故人の顔を拭く場合は、はじめにおでこを左から右になぞり、次に鼻を上から下になぞったら、最後に顎を左から右になぞります。
末期の水を行う人の順番
末期の水は行う人の順番もあります。まずは喪主から行い、次に故人との関係性から順番を決めます。

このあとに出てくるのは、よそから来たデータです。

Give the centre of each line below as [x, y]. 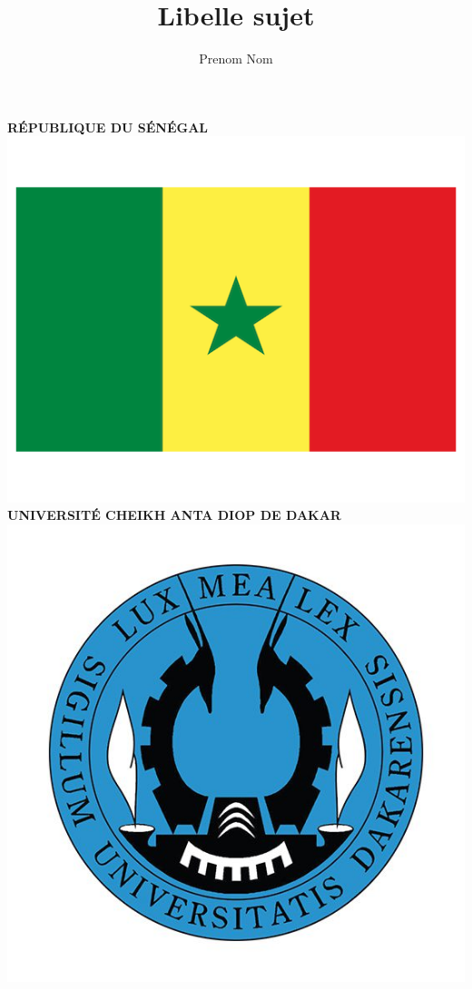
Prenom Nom [236, 59]
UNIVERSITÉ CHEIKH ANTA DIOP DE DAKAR [174, 515]
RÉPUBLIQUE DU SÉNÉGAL [108, 127]
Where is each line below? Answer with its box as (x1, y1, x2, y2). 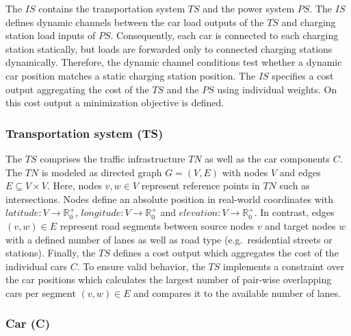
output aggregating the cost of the (5, 82, 149, 96)
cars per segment (5, 285, 76, 300)
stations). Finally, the (5, 245, 96, 260)
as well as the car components (205, 151, 330, 165)
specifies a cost (272, 68, 334, 82)
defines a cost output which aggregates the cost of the (113, 245, 339, 260)
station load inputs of (5, 28, 96, 43)
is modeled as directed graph (41, 165, 162, 179)
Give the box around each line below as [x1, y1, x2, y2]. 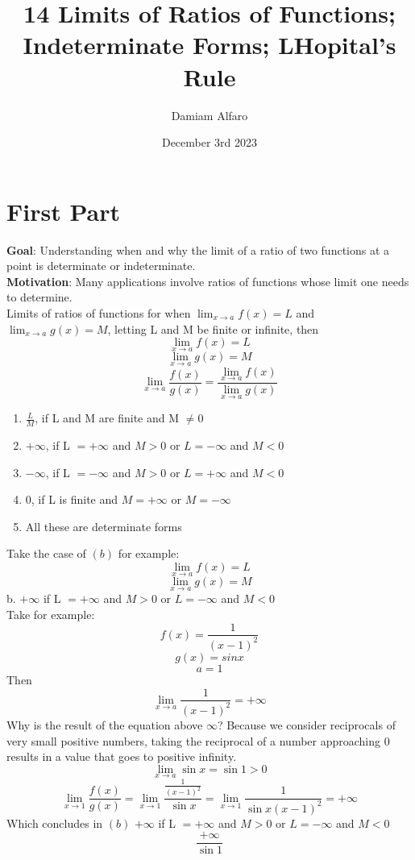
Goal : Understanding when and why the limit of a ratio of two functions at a [6, 241, 390, 258]
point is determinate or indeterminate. [6, 257, 196, 274]
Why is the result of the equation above [6, 716, 203, 733]
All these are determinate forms [25, 517, 182, 534]
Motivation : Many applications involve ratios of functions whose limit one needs [6, 272, 409, 289]
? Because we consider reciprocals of [217, 716, 396, 733]
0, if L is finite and [25, 491, 118, 508]
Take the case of [6, 545, 86, 562]
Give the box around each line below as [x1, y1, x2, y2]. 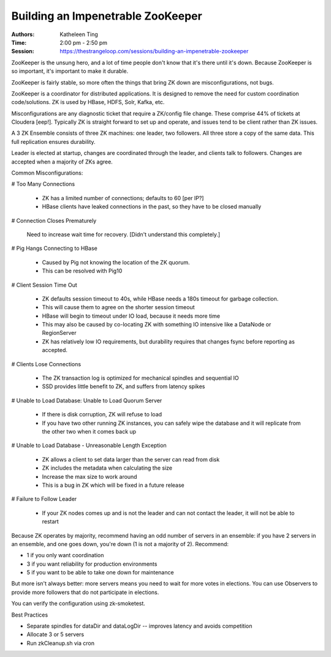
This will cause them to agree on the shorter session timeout [42, 304, 196, 311]
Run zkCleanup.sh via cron [26, 639, 95, 647]
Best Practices [11, 611, 48, 618]
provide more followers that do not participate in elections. [11, 588, 159, 596]
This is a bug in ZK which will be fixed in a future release [42, 481, 185, 489]
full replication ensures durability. [11, 138, 96, 145]
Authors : [11, 31, 35, 38]
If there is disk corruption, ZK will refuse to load [42, 411, 162, 418]
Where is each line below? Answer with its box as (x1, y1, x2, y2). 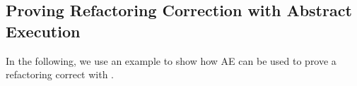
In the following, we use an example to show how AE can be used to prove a (6, 53, 336, 68)
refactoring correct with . (6, 67, 114, 82)
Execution (6, 20, 81, 42)
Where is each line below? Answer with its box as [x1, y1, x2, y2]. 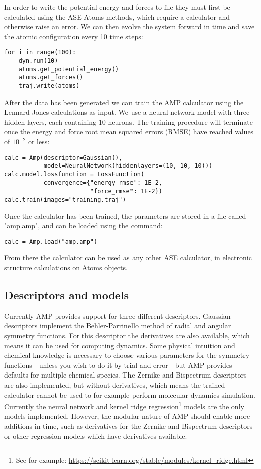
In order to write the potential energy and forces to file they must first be [4, 2, 230, 12]
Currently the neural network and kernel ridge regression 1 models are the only [4, 400, 244, 411]
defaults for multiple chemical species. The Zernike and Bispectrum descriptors [4, 369, 247, 380]
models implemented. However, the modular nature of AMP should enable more [4, 411, 250, 421]
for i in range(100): [4, 49, 76, 56]
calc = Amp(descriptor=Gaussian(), [4, 154, 123, 161]
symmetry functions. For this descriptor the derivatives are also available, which [4, 330, 250, 340]
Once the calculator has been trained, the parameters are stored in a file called [4, 210, 246, 221]
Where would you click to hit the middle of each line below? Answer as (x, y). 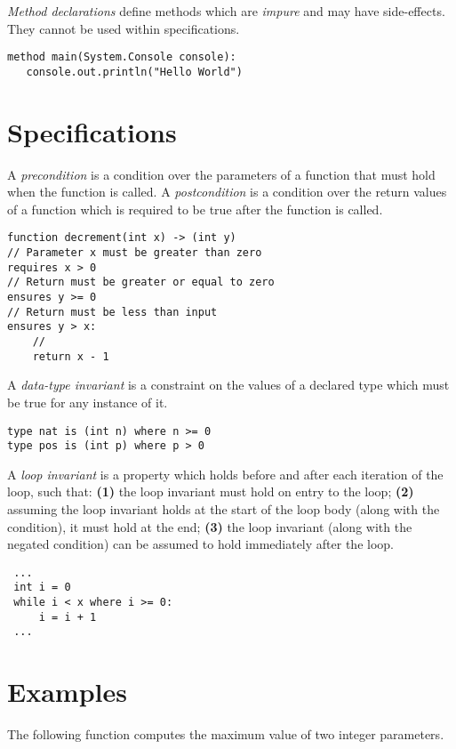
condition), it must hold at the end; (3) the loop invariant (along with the (210, 526)
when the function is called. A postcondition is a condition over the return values (227, 192)
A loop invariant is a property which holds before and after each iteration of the (225, 474)
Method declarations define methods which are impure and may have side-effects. (226, 11)
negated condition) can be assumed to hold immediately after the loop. (200, 544)
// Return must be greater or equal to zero (141, 282)
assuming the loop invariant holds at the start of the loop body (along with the (224, 509)
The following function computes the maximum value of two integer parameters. (226, 734)
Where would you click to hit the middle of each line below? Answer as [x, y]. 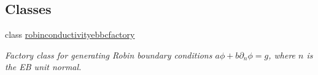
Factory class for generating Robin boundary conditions [109, 55]
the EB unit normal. [43, 67]
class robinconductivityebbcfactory [70, 34]
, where [282, 55]
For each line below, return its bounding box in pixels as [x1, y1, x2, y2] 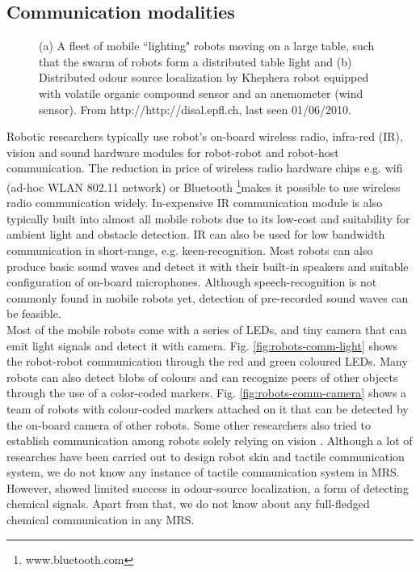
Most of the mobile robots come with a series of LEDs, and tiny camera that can [6, 320, 407, 337]
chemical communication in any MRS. [6, 511, 195, 528]
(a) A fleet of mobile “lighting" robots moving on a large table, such [39, 37, 375, 54]
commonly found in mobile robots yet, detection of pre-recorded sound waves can [6, 289, 409, 306]
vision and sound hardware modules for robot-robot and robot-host [6, 143, 339, 160]
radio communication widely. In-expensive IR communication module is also [6, 194, 383, 211]
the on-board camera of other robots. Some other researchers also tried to [6, 416, 371, 433]
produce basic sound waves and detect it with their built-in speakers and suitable [6, 257, 409, 274]
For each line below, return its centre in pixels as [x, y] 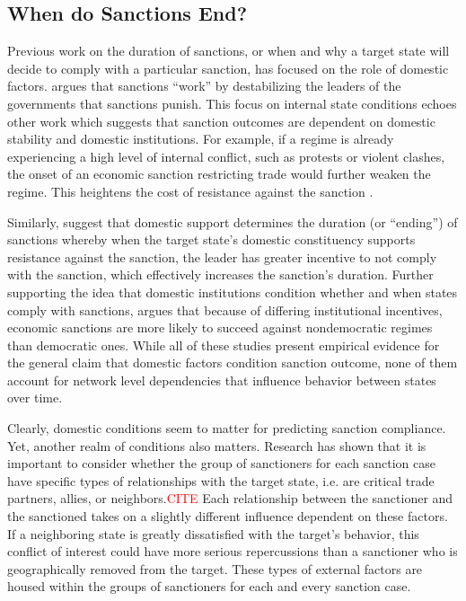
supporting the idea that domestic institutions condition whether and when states [233, 292]
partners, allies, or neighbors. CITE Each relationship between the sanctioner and [230, 498]
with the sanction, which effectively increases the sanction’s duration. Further [220, 274]
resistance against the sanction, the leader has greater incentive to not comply [222, 256]
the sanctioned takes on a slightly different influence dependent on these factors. [228, 516]
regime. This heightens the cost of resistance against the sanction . [190, 191]
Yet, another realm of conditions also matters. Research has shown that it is [217, 445]
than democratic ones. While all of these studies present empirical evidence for [224, 345]

一般的に、故人の配偶者、その子ども、故人の両親といった順です。次に、故人の兄弟、故人の子どもの配偶者、その次に孫の順番に行って、最後にいとこや、その他親族の順番となります。
宗教別にみる、末期の水の違い
前述の通り、末期の水は仏教の葬儀で行っていました。しかし、他の宗教でも行う場合がありますし、逆に仏教でも行わない宗派があるので、覚えておきましょう。
神道における末期の水
神道の葬儀は「神葬祭」といいますが、神葬祭でも末期の水を行います。これは、神道では、ご逝去を穢れ(けがれ)として考えています。その穢れを祓い清めるという意味で、末期の水を行うのです。神道では通常の末期の水との違い、脱脂綿(ガーゼ)ではなく、榊の葉っぱを使用します。
キリスト教における末期の水
キリスト教はカトリックとプロテスタントがあり、それぞれで異なります。カトリックでは末期の水を行いませんが、プロテスタントでは末期の水に該当する儀式があります。逝去後、牧師が故人にパンとワインを与える儀式があり、これが末期の水に相当します。
浄土真宗における末期の水
浄土真宗の場合は、末期の水は行いません。その理由として浄土真宗は「逝去後すぐに成仏する」という考えがあるからです。末期の水は「死後飲食に困らないように」という願いが込められていますが、すぐに成仏する浄土真宗の教えに基づくと「極楽浄土では、飲み物にも困らない」と考えるため、末期の水は必要ないと考えるためです。ただし地域によっては、葬儀の慣習として末期の水を行うこともありますので、浄土真宗の場合は、事前に葬儀社や宗教者としっかり確認を取るようにしましょう。
末期の水は、故人への想いを込めて
今回は末期の水の由来から具体的な手順まで紹介しました。
葬儀の経験がなければあまり聞きなれない言葉ですが、その由来や意味を知ることで形式的ではなく気持ちを込めて行えるのではないでしょうか。末期の水を行う機会が訪れた場合はぜひ、故人の最後を感謝と労いの気持ちで執り行いましょう。